Book Review: Best American Infographics 2016

I have a few favorite books that I put on my “wish list” each holiday season, and Gareth Cook’s Best American Infographics has been there since he started the collection a few years ago. Sure, we’re living in the world of Infographics now — with charts and maps and data grids everywhere you look — but there’s something about the story underneath the cream of the crop that makes this kind of curated book a joy to read.

And it is a joy. Visually, certainly, as the graphics here in Best American Graphics 2016 are wonderfully diverse and artistically rendered. But also, the short pieces that explain the rationale and the reasoning behind the visualization of the data bring to light how we can “see” the world different when we put it at another angle.

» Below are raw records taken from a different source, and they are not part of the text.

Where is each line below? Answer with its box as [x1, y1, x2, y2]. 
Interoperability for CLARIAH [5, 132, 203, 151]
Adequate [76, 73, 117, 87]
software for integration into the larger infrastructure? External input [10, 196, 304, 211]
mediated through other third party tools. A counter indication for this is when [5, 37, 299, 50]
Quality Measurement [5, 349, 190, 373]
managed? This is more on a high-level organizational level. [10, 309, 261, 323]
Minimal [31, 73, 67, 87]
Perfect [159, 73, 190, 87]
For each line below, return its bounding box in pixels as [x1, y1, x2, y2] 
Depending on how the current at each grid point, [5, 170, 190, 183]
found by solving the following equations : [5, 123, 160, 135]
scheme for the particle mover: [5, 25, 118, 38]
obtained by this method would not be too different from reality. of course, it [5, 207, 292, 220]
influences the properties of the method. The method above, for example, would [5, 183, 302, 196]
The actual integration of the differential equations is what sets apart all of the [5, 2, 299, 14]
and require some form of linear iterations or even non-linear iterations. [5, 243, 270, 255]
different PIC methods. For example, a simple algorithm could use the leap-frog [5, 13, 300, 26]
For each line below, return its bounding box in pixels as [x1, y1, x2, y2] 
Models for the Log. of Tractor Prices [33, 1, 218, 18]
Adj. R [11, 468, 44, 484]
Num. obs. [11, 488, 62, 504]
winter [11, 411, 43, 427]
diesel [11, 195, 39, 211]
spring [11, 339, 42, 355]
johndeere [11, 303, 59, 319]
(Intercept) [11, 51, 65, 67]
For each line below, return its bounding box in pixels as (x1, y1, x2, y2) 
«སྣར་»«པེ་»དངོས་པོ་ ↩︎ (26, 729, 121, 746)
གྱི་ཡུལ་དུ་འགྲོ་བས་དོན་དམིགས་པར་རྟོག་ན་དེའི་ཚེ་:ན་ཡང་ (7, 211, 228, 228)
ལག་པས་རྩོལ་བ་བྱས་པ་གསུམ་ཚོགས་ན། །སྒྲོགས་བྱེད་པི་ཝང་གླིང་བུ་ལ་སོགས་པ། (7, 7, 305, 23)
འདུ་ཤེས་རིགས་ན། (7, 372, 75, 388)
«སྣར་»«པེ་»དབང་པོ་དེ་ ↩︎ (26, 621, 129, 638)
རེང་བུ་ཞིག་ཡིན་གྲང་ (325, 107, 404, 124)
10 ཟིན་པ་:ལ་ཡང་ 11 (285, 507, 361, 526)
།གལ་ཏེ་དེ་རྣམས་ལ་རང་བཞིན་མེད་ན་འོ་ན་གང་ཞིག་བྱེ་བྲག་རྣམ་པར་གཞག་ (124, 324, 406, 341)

Interestingly, the opening pages to the book were a familiar sight to me – those of the postcards in the Dear Data collection, which I was in the midst of reading when I received the Infographic collection. We’re using Dear Data as inspiration for a postcard project now in the CLMOOC postcard club.

Other interesting data stories here that caught my attention here included Flowing Data’s What Americans Do All Day? (demonstrated by clusters of activity based on times of the day);  Fallen.io’s Human Toll of World War II (with its devastating reality check of the impact of war); FiveThirtyEight’s How to Hack Science (which shows how skewed data can show you want you want to see); Kevin Ferguson’s The Essence of a Western (in which he distills entire movies into a single frozen frame of light and shadows); and Atlas Obscura’s Literary Road Map (literally, a map tracking routes from famous American road-trip books, like On The Road.)

And there is the stunning A Galaxy of Trees by Nature. Wow. Three trillion trees are on earth. This map sought to show them all on a map visualization. Wow.

Some of the Infographics are online interactives, and some are just static points in time. Another interesting tidbit: the entire cover design of the book itself is an infographic, too (by designers Mark Robinson and Thomas Porostocky) so that you can unfold the cover and see an infographic wrapping up the book about infographics.

Sometimes, data can be a beautiful thing to behold. And read.